"Lift Every Voice and Sing" is a hymn with lyrics by James Weldon Johnson (1871–1938) and set to music by his brother, J. Rosamond Johnson (1873–1954). Written from the context of African Americans in the late 19th century, the hymn is a prayer of thanksgiving as well as a prayer for faithfulness and freedom, with imagery that evokes the biblical Exodus from slavery to the freedom of the "promised land."

After its first recitation in 1900, "Lift Every Voice and Sing" was communally sung within Black American communities, while the NAACP began to promote the hymn as a "Negro national anthem" in 1917 (with the term "Black national anthem" similarly used in the present day). It has been featured in 42 different Christian hymnals, and it has also been performed by various African American singers and musicians. Its prominence has increased since 2020 following the George Floyd protests; in 2021, Jim Clyburn sponsored a bill proposing that "Lift Every Voice and Sing" be designated as the "national hymn" of the United States.

History
James Weldon Johnson, Chair of the Florida Baptist Academy in Jacksonville, Florida, had sought to write a poem in commemoration of Abraham Lincoln's birthday. However, amid the ongoing civil rights movement, Johnson decided to write a poem which was themed around the struggles of African Americans following the Reconstruction era (including the passage of Jim Crow laws in the South). "Lift Every Voice and Sing" was first recited by a group of 500 students in 1900. His brother J. Rosamond Johnson would later set the poem to music.

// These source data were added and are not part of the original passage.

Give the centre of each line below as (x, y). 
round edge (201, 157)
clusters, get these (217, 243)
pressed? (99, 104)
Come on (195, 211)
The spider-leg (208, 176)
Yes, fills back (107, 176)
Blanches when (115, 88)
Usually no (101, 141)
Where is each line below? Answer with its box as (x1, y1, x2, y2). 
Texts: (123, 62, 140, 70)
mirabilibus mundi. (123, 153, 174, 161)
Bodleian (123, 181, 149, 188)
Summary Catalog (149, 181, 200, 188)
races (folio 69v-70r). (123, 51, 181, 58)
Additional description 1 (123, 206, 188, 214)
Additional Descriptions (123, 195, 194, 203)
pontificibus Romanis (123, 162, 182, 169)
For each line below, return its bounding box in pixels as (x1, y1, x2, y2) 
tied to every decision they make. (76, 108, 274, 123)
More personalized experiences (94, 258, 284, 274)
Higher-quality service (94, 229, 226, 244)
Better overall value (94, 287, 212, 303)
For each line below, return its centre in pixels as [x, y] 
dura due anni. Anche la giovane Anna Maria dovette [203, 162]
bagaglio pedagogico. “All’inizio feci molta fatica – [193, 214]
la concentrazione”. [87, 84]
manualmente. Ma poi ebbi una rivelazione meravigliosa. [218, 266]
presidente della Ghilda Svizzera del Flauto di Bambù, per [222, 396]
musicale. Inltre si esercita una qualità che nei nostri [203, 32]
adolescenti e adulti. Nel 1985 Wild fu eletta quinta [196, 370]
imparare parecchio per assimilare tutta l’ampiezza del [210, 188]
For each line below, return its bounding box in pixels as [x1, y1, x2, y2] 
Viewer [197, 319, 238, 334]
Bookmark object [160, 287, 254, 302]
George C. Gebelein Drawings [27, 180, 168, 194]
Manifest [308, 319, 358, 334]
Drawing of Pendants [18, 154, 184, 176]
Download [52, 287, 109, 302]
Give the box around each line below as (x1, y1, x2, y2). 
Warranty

After the Great Fire of 1901, the Johnsons moved to New York City to pursue a career on Broadway. In the years that followed, "Lift Every Voice and Sing" was sung within Black communities; Johnson wrote that "the school children of Jacksonville kept singing it; they went off to other schools and sang it; they became teachers and taught it to other children. Within twenty years it was being sung over the South and in some other parts of the country."

Recognition 
A sculpture by Augusta Savage named after the song was exhibited at 
the 1939 New York World's Fair, taking the form of a choir of children shaped into a harp. Savage was the only Black woman commissioned for the Fair, and the sculpture (which was retitled "The Harp" by organizers) was also sold as miniature replicas and on postcards during the event. Like other temporary installations, the sculpture was destroyed at the close of the fair.

As the "Black national anthem" 
In 1919, the National Association for the Advancement of Colored People (NAACP) dubbed "Lift Every Voice and Sing" the "Negro national anthem", for its power in voicing a cry for liberation and affirmation for African American people. James Weldon Johnson would be appointed to serve as the NAACP's first executive secretary the following year. It has similarly been referred to as "the Black national anthem".

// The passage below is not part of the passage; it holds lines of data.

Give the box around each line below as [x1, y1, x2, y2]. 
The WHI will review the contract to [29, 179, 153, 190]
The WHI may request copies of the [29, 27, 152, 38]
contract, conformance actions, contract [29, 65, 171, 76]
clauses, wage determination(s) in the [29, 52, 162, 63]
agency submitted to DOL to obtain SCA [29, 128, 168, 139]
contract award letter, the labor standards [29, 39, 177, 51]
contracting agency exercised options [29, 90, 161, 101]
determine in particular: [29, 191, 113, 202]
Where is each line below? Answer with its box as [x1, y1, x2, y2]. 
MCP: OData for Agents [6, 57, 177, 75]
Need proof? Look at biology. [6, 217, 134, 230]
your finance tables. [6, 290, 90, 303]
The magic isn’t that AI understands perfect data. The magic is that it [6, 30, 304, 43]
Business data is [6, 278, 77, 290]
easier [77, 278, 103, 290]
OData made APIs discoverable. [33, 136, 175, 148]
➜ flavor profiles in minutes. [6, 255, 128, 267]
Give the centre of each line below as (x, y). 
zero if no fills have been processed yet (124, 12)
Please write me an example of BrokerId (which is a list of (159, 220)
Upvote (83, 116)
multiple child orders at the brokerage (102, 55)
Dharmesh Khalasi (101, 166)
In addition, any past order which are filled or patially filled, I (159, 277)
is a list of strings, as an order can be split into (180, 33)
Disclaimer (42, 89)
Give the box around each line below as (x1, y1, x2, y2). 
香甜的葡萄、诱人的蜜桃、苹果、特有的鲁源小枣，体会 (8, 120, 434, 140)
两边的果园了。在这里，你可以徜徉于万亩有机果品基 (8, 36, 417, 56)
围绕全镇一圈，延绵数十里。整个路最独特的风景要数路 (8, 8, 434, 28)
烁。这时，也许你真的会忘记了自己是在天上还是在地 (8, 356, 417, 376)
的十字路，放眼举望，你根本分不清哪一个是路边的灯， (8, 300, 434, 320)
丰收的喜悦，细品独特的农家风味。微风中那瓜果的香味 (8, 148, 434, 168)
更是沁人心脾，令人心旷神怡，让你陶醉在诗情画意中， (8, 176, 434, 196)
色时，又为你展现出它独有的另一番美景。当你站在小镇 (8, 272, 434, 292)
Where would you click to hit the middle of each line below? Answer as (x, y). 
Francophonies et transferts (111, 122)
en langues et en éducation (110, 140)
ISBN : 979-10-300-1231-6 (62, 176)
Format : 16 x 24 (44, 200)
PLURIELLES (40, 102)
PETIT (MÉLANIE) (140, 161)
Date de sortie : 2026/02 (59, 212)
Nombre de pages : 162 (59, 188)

The use of the term "the Black national anthem" in reference to "Lift Every Voice and Sing" has been criticized. Timothy Askew, an associate professor at the historically Black Clark Atlanta University, argued that the use of the term "Black national anthem" could incorrectly implicate a desire of separatism by Black communities, that the lyrics of the hymn do not overtly refer to any specific race (which has inspired people to perform it outside African American communities), and "identity should be developed by the individual himself, not by a group of people who think they know what is best for you." Some Conservative commentators have similarly criticized performances and references to "Lift Every Voice and Sing" as the "Black national anthem" as separatist and diminishing to "The Star-Spangled Banner" as the national anthem of the United States.

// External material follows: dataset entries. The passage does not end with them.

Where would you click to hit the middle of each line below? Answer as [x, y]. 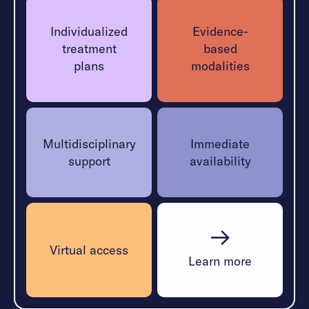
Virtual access [89, 250]
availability [220, 161]
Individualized [89, 31]
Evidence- [220, 31]
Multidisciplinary [89, 143]
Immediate [220, 143]
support [89, 161]
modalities [220, 66]
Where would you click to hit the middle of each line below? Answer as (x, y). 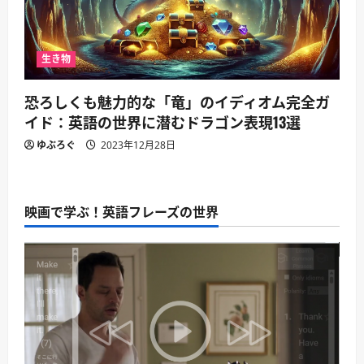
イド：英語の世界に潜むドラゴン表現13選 (162, 122)
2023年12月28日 (137, 145)
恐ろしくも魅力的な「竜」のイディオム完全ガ (177, 102)
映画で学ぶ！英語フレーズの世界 (121, 212)
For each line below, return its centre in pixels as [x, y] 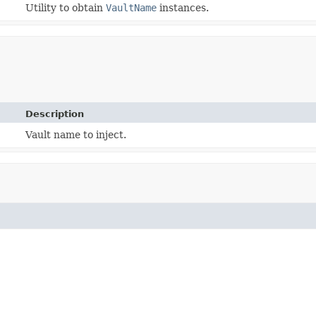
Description [55, 114]
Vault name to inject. [76, 134]
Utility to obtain [66, 7]
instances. [183, 7]
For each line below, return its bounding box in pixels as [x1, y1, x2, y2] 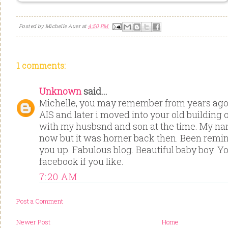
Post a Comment [16, 196, 63, 206]
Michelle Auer [45, 22, 81, 30]
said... [81, 85, 107, 98]
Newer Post [16, 217, 50, 226]
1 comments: [16, 60, 66, 71]
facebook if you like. [39, 155, 124, 168]
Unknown [39, 85, 81, 98]
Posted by [19, 22, 45, 30]
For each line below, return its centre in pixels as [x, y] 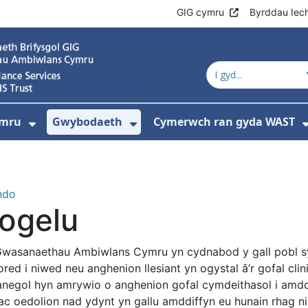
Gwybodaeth [87, 122]
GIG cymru [200, 12]
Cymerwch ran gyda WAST [224, 122]

In response to Askew's remarks, the NAACP's then-senior vice president of advocacy and policy Hilary O. Shelton told CNN that the hymn "was adopted and welcomed by a very interracial group, and it speaks of hope in being full first-class citizens in our society", used in conjunction with the U.S. national anthem or the Pledge of Allegiance during public events, "It is evident in our actions as an organization and here in America it is evidence that we are about inclusion, not exclusion. To claim that we as African-Americans want to form a confederation or separate ourselves from white people because of one song is baffling to me."

In January 2021, Representative Jim Clyburn sponsored a bill, HR 301, proposing that "Lift Every Voice and Sing" be designated as the "national hymn" of the United States.

Notable references and performances
In 1923, the male gospel group Manhattan Harmony Four recorded the hymn as "Lift Every Voice and Sing (National Negro Anthem)". It was added to the National Recording Registry in 2016.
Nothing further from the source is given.